══ DATA TO PROCESS

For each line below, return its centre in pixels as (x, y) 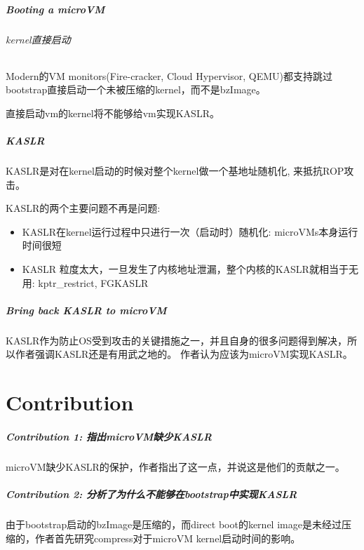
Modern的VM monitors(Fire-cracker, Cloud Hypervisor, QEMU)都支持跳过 (169, 75)
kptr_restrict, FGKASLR (93, 282)
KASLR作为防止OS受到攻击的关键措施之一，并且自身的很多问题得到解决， (176, 340)
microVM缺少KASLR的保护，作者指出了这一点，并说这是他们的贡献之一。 (175, 466)
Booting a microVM (55, 9)
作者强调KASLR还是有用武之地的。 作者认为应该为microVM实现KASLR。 (184, 354)
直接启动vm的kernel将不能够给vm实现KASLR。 (113, 113)
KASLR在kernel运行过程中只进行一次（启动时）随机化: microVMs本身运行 (190, 231)
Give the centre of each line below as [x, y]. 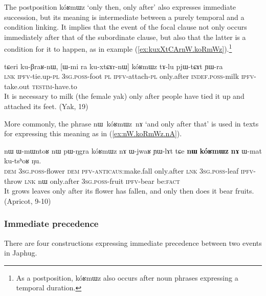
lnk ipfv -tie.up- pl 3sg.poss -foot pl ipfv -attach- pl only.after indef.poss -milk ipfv [129, 76]
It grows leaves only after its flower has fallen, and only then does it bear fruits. [129, 191]
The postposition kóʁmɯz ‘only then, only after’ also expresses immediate [120, 7]
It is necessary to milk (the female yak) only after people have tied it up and [124, 96]
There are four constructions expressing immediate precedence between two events [133, 242]
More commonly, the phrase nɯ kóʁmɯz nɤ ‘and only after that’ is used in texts [131, 123]
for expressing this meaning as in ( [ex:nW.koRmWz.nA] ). [93, 133]
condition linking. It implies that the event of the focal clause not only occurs [126, 27]
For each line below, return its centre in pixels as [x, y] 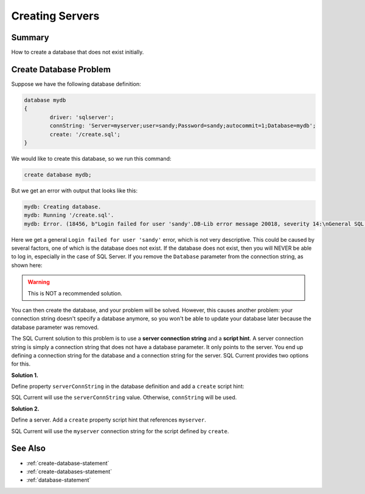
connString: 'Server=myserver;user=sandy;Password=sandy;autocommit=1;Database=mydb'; [183, 126]
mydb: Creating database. [63, 206]
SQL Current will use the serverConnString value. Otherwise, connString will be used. [124, 397]
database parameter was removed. [55, 327]
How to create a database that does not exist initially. [78, 52]
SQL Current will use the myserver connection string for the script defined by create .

════

Give only the count of lines in the data that include the string "connString".

RESULT BELOW:
2